Exercise:
Word for word, reproduce each line of the data below, omitting every image.

Exercise input:
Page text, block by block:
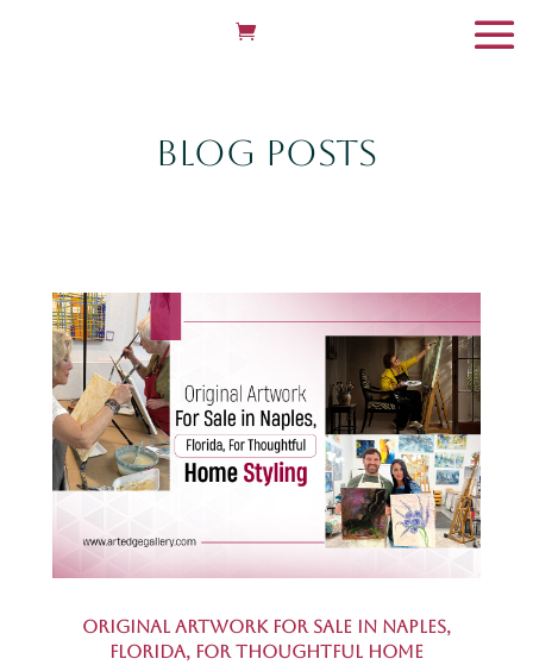
Blog Posts
Original Artwork for Sale in Naples,
Florida, for Thoughtful Home
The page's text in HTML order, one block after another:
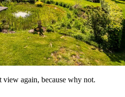
view again, because why not.
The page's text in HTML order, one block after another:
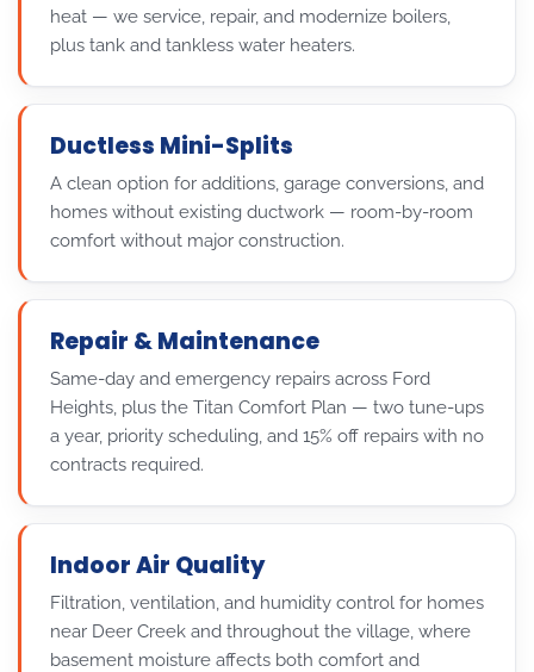
heat — we service, repair, and modernize boilers,
plus tank and tankless water heaters.
Ductless Mini-Splits
A clean option for additions, garage conversions, and
homes without existing ductwork — room-by-room
comfort without major construction.
Repair & Maintenance
Same-day and emergency repairs across Ford
Heights, plus the Titan Comfort Plan — two tune-ups
a year, priority scheduling, and 15% off repairs with no
contracts required.
Indoor Air Quality
Filtration, ventilation, and humidity control for homes
near Deer Creek and throughout the village, where
basement moisture affects both comfort and
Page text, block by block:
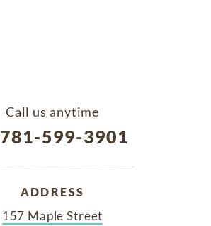
Call us anytime
781-599-3901
ADDRESS
157 Maple Street
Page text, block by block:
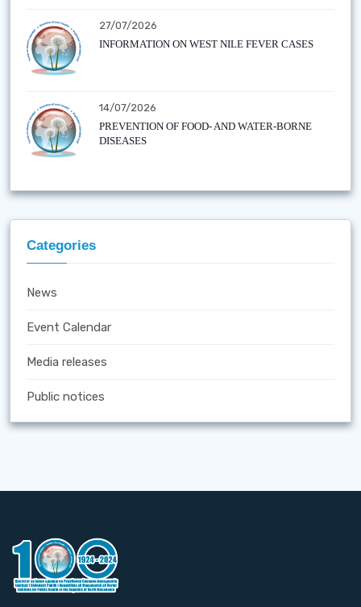
27/07/2026
INFORMATION ON WEST NILE FEVER CASES
14/07/2026
PREVENTION OF FOOD- AND WATER-BORNE
DISEASES
Categories
News
Event Calendar
Media releases
Public notices
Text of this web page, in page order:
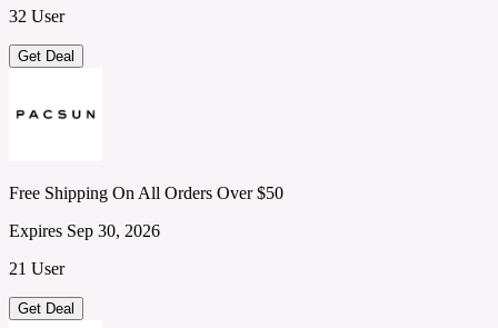
32 User
Get Deal
Free Shipping On All Orders Over $50
Expires Sep 30, 2026
21 User
Get Deal
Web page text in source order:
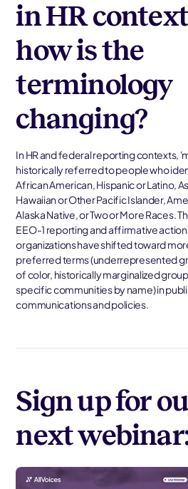
in HR
how is the
terminology
changing?
In HR and federal reporting contexts,
historically referred to people who
African American, Hispanic or Latino,
Hawaiian or Other Pacific Islander,
Alaska Native, or Two or More Races.
EEO-1 reporting and affirmative
organizations have shifted toward
preferred terms (underrepresented
of color, historically marginalized
specific communities by name) in
communications and policies.
Sign up for
next
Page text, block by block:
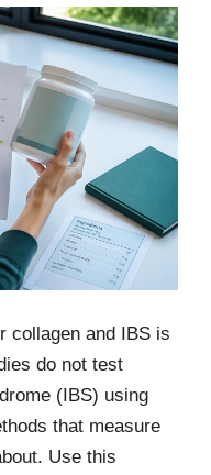
collagen and IBS is
do not test
(IBS) using
that measure
Use this
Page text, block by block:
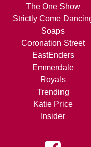
The One Show
Strictly Come
Soaps
Coronation Street
EastEnders
Emmerdale
Royals
Trending
Katie Price
Insider
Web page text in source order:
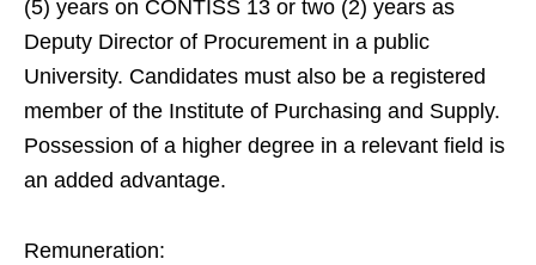
(5) years on CONTISS 13 or two (2) years as
Deputy Director of Procurement in a public
University. Candidates must also be a registered
member of the Institute of Purchasing and Supply.
Possession of a higher degree in a relevant field is
an added advantage.
Remuneration:
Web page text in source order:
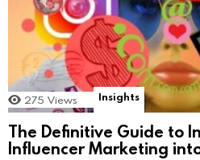
275 Views Insights
The Definitive Guide to
Influencer Marketing
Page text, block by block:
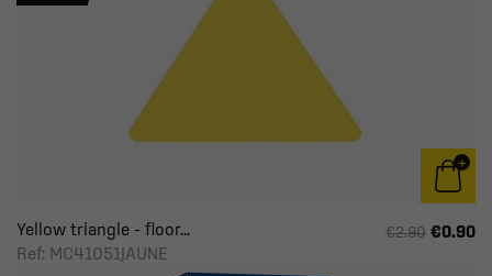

Answer below:
Page text, block by block:
Blog Posts
Original Artwork for Sale in Naples,
Florida, for Thoughtful Home
The page's text in HTML order, one block after another:
view again, because why not.
The page's text in HTML order, one block after another:
heat — we service, repair, and modernize boilers,
plus tank and tankless water heaters.
Ductless Mini-Splits
A clean option for additions, garage conversions, and
homes without existing ductwork — room-by-room
comfort without major construction.
Repair & Maintenance
Same-day and emergency repairs across Ford
Heights, plus the Titan Comfort Plan — two tune-ups
a year, priority scheduling, and 15% off repairs with no
contracts required.
Indoor Air Quality
Filtration, ventilation, and humidity control for homes
near Deer Creek and throughout the village, where
basement moisture affects both comfort and
Page text, block by block:
Call us anytime
781-599-3901
ADDRESS
157 Maple Street
Page text, block by block:
27/07/2026
INFORMATION ON WEST NILE FEVER CASES
14/07/2026
PREVENTION OF FOOD- AND WATER-BORNE
DISEASES
Categories
News
Event Calendar
Media releases
Public notices
Text of this web page, in page order:
32 User
Get Deal
Free Shipping On All Orders Over $50
Expires Sep 30, 2026
21 User
Get Deal
Web page text in source order:
in HR
how is the
terminology
changing?
In HR and federal reporting contexts,
historically referred to people who
African American, Hispanic or Latino,
Hawaiian or Other Pacific Islander,
Alaska Native, or Two or More Races.
EEO-1 reporting and affirmative
organizations have shifted toward
preferred terms (underrepresented
of color, historically marginalized
specific communities by name) in
communications and policies.
Sign up for
next
Page text, block by block:
collagen and IBS is
do not test
(IBS) using
that measure
Use this
Page text, block by block:
The One Show
Strictly Come
Soaps
Coronation Street
EastEnders
Emmerdale
Royals
Trending
Katie Price
Insider
Web page text in source order:
(5) years on CONTISS 13 or two (2) years as
Deputy Director of Procurement in a public
University. Candidates must also be a registered
member of the Institute of Purchasing and Supply.
Possession of a higher degree in a relevant field is
an added advantage.
Remuneration:
Web page text in source order:
275 Views Insights
The Definitive Guide to
Influencer Marketing
Page text, block by block:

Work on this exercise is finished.